THE CALCULATION — STEP BY STEP
1
NORMALISE EACH METRIC TO A PERCENTILE
Each raw metric is converted to a 0–100 percentile score relative to all qualifying players in the pool for that season. This puts every metric on the same scale so they can be fairly combined — otherwise you would be adding "+6.8 ORAPM" to "64.2% eFG%" which are completely different units.
FORMULA
percentile(player, metric) = (players with lower value ÷ total players) × 100
Example: if SGA's eFG% is higher than 190 of 200 qualifying players, his normalised eFG% score = (190 ÷ 200) × 100 = 95. For metrics where lower is better (e.g. midrange frequency), the ranking is inverted — fewer midrange attempts = higher percentile.
2
WEIGHT AND SUM
Each normalised metric is multiplied by its proprietary weight, then all 10 weighted scores are summed. The weights reflect how much each metric contributes to predicting true player impact.
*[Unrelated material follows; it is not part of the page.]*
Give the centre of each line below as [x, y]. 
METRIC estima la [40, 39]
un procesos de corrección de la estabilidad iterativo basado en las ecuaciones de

A metric weighted at 0.20 contributes twice as much as one weighted at 0.10.
FORMULA
raw_score = w₁·p(ORAPM) + w₂·p(DRAPM) + w₃·p(BPM) + w₄·p(PER)
           + w₅·p(eFG%) + w₆·p(RimFreq) + w₇·p(3PTFreq) + w₈·p(MidFreq)
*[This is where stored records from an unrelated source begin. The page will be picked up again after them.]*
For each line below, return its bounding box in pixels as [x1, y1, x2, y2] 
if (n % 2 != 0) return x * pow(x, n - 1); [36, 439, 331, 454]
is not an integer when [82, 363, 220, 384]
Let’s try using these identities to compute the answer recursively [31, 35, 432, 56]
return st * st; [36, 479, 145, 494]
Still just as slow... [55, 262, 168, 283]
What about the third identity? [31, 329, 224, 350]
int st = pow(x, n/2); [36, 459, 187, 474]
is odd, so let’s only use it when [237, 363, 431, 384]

           + w₉·p(AST%) + w₁₀·p(PotentialAST)
where p(x) = percentile score of metric x · weights w₁–w₁₀ are proprietary · Σw = 1
The weights sum to 1, meaning the raw score is a weighted average of percentiles and will itself sit between 0 and 100. A player who ranks at the 90th percentile across all metrics would produce a raw score near 90 before scaling.
3
SCALE TO 0–100 USING HISTORICAL ANCHORS
The raw score is scaled using two fixed historical anchor points — a floor and a ceiling — drawn from our full dataset (2017–18 season onward). Anchors are fixed permanently so that a CR of 90 means the same thing in 2025 as it did in 2018. The scale does not recalibrate each season.
FORMULA
CR = (raw_score − floor_score) ÷ (ceiling_score − floor_score) × (99 − 30) + 30
floor_score = raw score of a historical replacement-level player season (maps to CR ≈ 30)
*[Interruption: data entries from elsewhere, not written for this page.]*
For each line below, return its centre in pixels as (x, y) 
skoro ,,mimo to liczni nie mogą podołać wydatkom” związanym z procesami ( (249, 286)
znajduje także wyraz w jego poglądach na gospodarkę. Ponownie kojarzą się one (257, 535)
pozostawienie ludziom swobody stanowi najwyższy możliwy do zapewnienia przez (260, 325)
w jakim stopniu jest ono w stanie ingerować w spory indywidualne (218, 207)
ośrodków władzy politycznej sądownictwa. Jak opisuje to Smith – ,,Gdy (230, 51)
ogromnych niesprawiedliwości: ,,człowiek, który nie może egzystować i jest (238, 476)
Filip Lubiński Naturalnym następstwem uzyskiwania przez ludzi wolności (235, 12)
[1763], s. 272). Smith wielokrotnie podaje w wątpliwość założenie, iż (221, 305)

ceiling_score = raw score of the best historical player season in the dataset (maps to CR ≈ 99)
95–99
MVP TIER
Historically elite season
88–94
ALL-NBA
Top 10–15 player
78–87
ALL-STAR
Clear starter, impact player
65–77
SOLID STARTER
Positive contributor
30–64
BENCH / FRINGE
Below average to replacement
All underlying data sourced from the NBA Stats API via swar/nba_api. CR is calculated seasonally and updated nightly during the active season. Historical CR values are available from the 2017–18 season onward. Metrics marked as Tracking Data require NBA.com's player tracking endpoints, which have been publicly available since the 2013–14 season.